The overall volume of metadata collected by the NSA is reflected in the agency’s secret budget request to US Congress this year. The budget document, disclosed by Snowden, showed that the agency is pouring money and manpower into creating a metadata repository capable of taking in 20 billion “record events” daily and making them available to NSA analysts within 60 minutes.
The spending includes support for the “Enterprise Knowledge System,” which has a US$394 million multi-year budget and is designed to “rapidly discover and correlate complex relationships and patterns across diverse data sources on a massive scale,” according to a 2008 document.
The data is automatically computed to speed queries and discover new targets for surveillance.
A top-secret document titled Better Person Centric Analysis describes how the agency looks for 94 “entity types,” including phone numbers, e-mail addresses and IP addresses.

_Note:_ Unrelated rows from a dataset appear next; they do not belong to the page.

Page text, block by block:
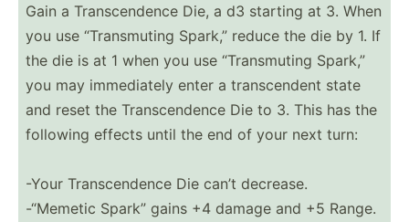
Gain a Transc­endence Die, a d3 starting at 3. When
you use “Trans­muting Spark,” reduce the die by 1. If
the die is at 1 when you use “Trans­muting Spark,”
you may immedi­ately enter a transc­endent state
and reset the Transc­endence Die to 3. This has the
following effects until the end of your next turn:
-Your Transc­endence Die can’t decrease.
-“Memetic Spark” gains +4 damage and +5 Range.
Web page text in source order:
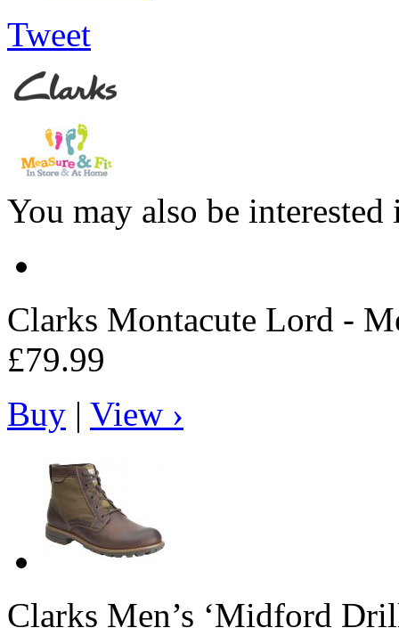
Tweet
You may also be interested
Clarks Montacute Lord -
£79.99
Buy | View ›
Clarks Men’s ‘Midford
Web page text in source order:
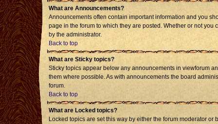
What are Announcements?
Announcements often contain important information and you
page in the forum to which they are posted. Whether or not
by the administrator.
Back to top
What are Sticky topics?
Sticky topics appear below any announcements in viewforum
them where possible. As with announcements the board
forum.
Back to top
What are Locked topics?
Locked topics are set this way by either the forum moderator
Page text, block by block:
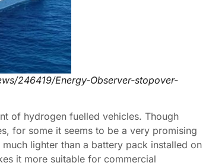
246419/Energy-Observer-stopover-
of hydrogen fuelled vehicles. Though
for some it seems to be a very promising
lighter than a battery pack installed on
it more suitable for commercial
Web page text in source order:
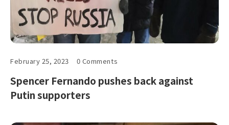
February 25, 2023 0 Comments
Spencer Fernando pushes back against
Putin supporters
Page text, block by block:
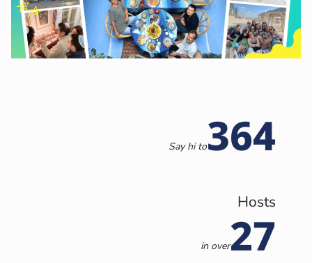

In addition, the NSA correlates 164 “relationship types” to build social networks and what the agency calls “community of interest” profiles, using queries like “travelsWith, hasFather, sentForumMessage, employs.”
A 2009 PowerPoint presentation provided more examples of data sources available in the “enrichment” process, including location-based services like GPS, online social networks, billing records and bank codes for transactions in the US and overseas.

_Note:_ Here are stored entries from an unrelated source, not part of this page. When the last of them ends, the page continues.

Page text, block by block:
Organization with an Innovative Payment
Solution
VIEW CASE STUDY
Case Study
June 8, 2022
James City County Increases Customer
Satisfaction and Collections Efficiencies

At a US Senate Intelligence Committee hearing on Thursday last week, Alexander was asked if the agency ever collected or planned to collect bulk records about Americans’ locations based on cellphone tower data.

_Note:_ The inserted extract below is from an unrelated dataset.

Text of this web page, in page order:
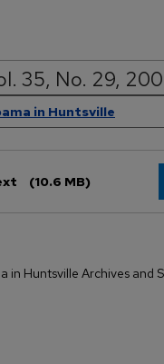
35, No. 29,
in Huntsville
(10.6 MB)
in Huntsville Archives and

He replied that it was not doing so as part of the call log program authorized by the Patriot Act, but said a fuller response would be classified.
If the NSA does not immediately use the phone and e-mail logging data of a US citizen, it can be stored for later use, at least under certain circumstances, according to several documents.
One 2011 memo said that after a court ruling narrowed the scope of the agency’s collection, the data in question was “being buffered for possible ingest” later.
A year earlier, an internal briefing paper from the NSA Office of Legal Counsel showed that the agency was allowed to collect and retain raw traffic, which includes both metadata and content, about “US persons” for up to five years online and for an additional 10 years offline for “historical searches.”